▸ Data supplied:

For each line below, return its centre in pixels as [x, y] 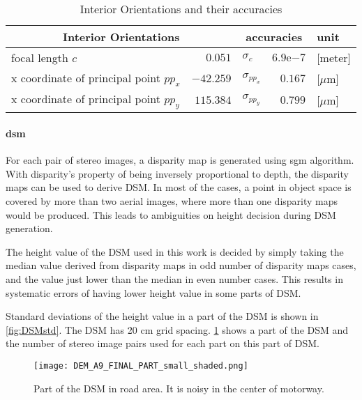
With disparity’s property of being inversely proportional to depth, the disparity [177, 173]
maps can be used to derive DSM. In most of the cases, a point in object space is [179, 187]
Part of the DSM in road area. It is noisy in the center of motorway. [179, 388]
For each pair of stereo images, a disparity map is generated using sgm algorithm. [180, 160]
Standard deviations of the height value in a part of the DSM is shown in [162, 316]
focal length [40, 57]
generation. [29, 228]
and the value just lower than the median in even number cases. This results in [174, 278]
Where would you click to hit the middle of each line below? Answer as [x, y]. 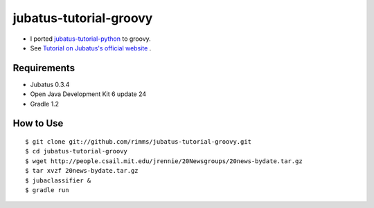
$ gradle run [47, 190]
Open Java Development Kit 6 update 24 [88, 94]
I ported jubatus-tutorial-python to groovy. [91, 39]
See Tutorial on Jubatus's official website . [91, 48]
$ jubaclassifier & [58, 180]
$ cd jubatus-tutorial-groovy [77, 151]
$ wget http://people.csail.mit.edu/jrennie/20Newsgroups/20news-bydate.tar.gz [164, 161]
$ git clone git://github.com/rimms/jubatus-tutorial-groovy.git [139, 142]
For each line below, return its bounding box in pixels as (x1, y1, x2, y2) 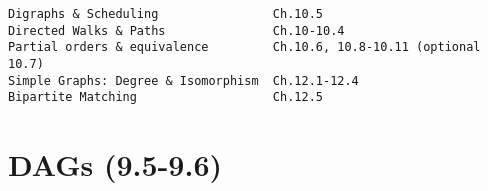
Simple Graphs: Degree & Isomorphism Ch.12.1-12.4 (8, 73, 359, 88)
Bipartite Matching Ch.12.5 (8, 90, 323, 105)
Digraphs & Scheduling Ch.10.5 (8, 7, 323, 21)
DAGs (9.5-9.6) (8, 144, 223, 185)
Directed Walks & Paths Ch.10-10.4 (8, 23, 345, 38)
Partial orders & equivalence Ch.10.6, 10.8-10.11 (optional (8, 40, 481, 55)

* * *

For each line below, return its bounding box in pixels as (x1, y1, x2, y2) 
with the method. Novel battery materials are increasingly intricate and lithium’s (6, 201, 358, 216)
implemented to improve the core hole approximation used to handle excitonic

* * *

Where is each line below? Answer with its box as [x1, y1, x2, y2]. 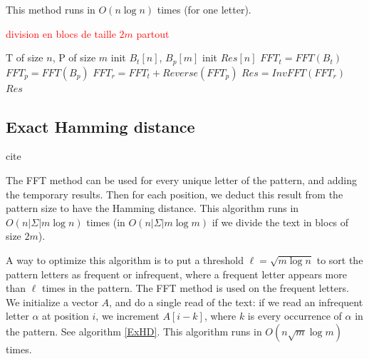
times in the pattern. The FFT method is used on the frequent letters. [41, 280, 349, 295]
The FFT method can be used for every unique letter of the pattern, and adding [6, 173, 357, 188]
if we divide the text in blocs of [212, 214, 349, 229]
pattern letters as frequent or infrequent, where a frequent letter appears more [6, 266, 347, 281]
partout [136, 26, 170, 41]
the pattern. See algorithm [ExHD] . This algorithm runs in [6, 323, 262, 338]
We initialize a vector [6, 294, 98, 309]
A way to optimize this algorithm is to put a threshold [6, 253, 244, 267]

▸ What to do:
Wherever "frequent" appears in the listing, report the line it is on.

▸ Exercise solution:
times in the pattern. The FFT method is used on the frequent letters. [41, 280, 349, 295]
pattern letters as frequent or infrequent, where a frequent letter appears more [6, 266, 347, 281]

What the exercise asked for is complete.